Naturally, the First Lady Eleanor Roosevelt wanted to experience this for herself. When the Secret Service men protested saying the trip has not been approved, Eleanor responded:
“Nonsense!” said Eleanor. “If Amelia Earhart can fly solo across the Atlantic Ocean, I can certainly take a short flight to Baltimore and back!”
Now that’s one decisive woman! No arguments required for a burst of spontaneous glee and shared excitement between two headstrong women that know no Secret Service caution, warnings, and red-tape remonstrations.
Wellspring of Love, Shared Pain, and Sisterhood. I have always been amazed at the circle of friendship that is magically woven between and among women. While there are bonds that can only be shared between a man and a woman – and the casual, non-dramatic, but equally powerful camaraderie among men – I would still argue that the affinity among women who have gone through hell together – simply knows no boundaries.
There is an unspoken pact of sisterhood that makes one keenly familiar with each other’s pain in an intimate way that no man can ever penetrate. I’ve been blessed with women friends who will journey through the deepest and darkest corners of my soul and back – and for that I shall always be grateful to the universe.
Resources and Links. I found a number of detailed resources and links for this picture book. Click here to be taken to a downloadable PDF file as created by LibrarySparks for their August/ September Web resources for 2004. It includes a ten-paged Amelia and Eleanor comprehensive Literature Guide with printable worksheets.
A Lesson Plan has likewise been created by Scholastic which includes a variety of classroom activities to choose from. This, on the other hand, is a downloadable powerpoint that contains 101 slides compiled by Terry Sams and Melissa Guinn – it includes a comprehension skill review, research study skills, and a detailed discussion on historical fiction. Here is another downloadable pdf file created by Mercer’s Eastman, Center EDUC 403 Class that also includes activities that teachers can share inside the classroom.
Pam Munoz Ryan was born and raised in California’s San Joaquin Valley. Her heritage is part Spanish, Mexican, Basque, Italian and Oklahoman (source here). She has written thirty books for young people including the award-winning Esperanza Rising and The Dreamer among others. Pam is the National Education Association’s Author Recipient of the Civil and Human Rights Award, the Virginia Hamilton Award for Multicultural Literature and twice the recipient of the Willa Cather Literary Award for Writing. If you wish to know more about her, click here to be taken to her official website.

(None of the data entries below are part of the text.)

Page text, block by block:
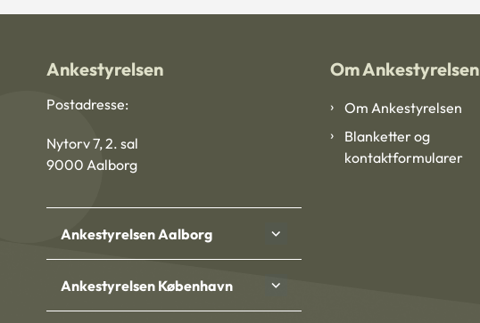
Ankestyrelsen
Postadresse:
Nytorv 7, 2. sal
9000 Aalborg
Ankestyrelsen Aalborg
Ankestyrelsen København
Om Ankestyrelsen
Om Ankestyrelsen
Blanketter og
kontaktformularer
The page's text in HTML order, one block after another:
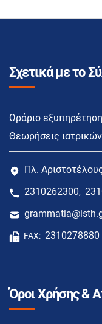
Σχετικά με το
Ωράριο
Θεωρήσεις
Πλ.
2310262300,
FAX: 2310278880
Όροι Χρήσης &
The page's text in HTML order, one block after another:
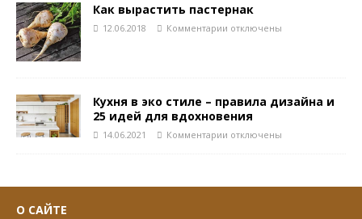
Как вырастить пастернак
12.06.2018 Комментарии отключены
Кухня в эко стиле – правила дизайна и
25 идей для вдохновения
14.06.2021 Комментарии отключены
О САЙТЕ
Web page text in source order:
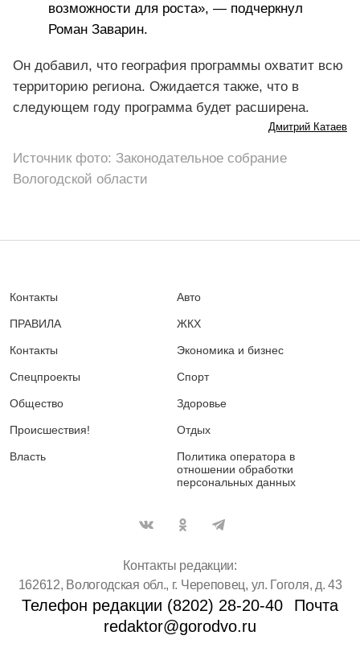
возможности для роста», — подчеркнул
Роман Заварин.
Он добавил, что география программы охватит всю
территорию региона. Ожидается также, что в
следующем году программа будет расширена.
Дмитрий Катаев
Источник фото: Законодательное собрание
Вологодской области
Контакты
ПРАВИЛА
Контакты
Спецпроекты
Общество
Происшествия!
Власть
Авто
ЖКХ
Экономика и бизнес
Спорт
Здоровье
Отдых
Политика оператора в
отношении обработки
персональных данных
Контакты редакции:
162612, Вологодская обл., г. Череповец, ул. Гоголя, д. 43
Телефон редакции (8202) 28-20-40
Почта
redaktor@gorodvo.ru
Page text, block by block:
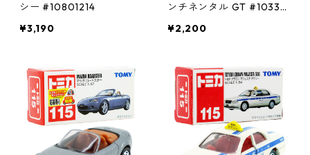
シー #10801214
¥3,190
ンチネンタル GT #10334
¥2,200
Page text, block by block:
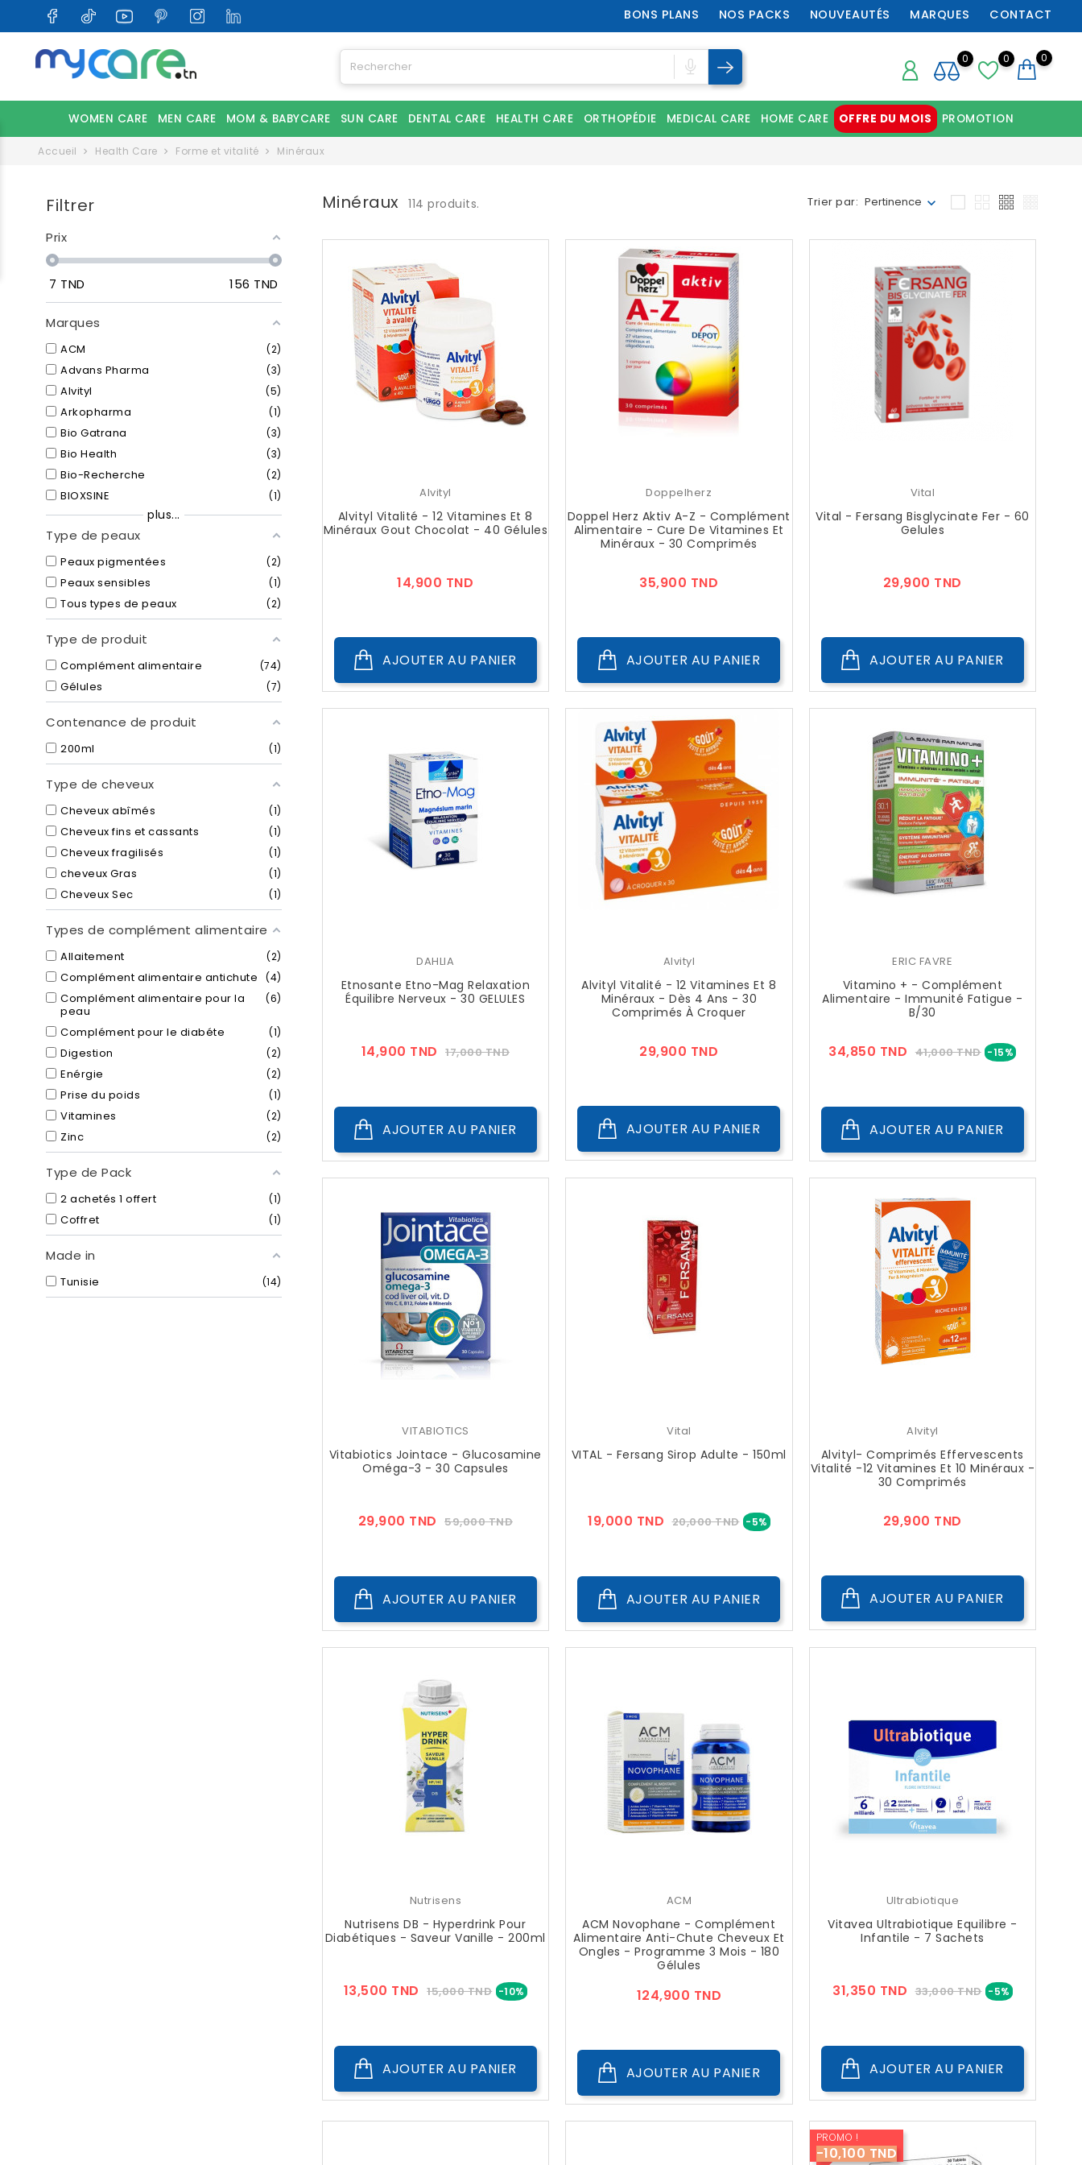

Brian Selznick was born in 1966 in New Jersey. He is best known for his award-winning and widely-celebrated book The Invention of Hugo Cabret which to the best of my knowledge is being made into a film by Martin Scorcese. He studied at The Rhode Island School of Design and worked at Eeyore’s Books for Children in New York City after he graduated from college (source here). I was not able to find his official website but I managed to locate the website for the Invention of Hugo Cabret and Brian’s bio here.
Amelia and Eleanor Go For a Ride. By Pam Munoz Ryan. Pictures by Brian Selznick. Scholastic Press, New York, 1999. Bought my own copy of the book.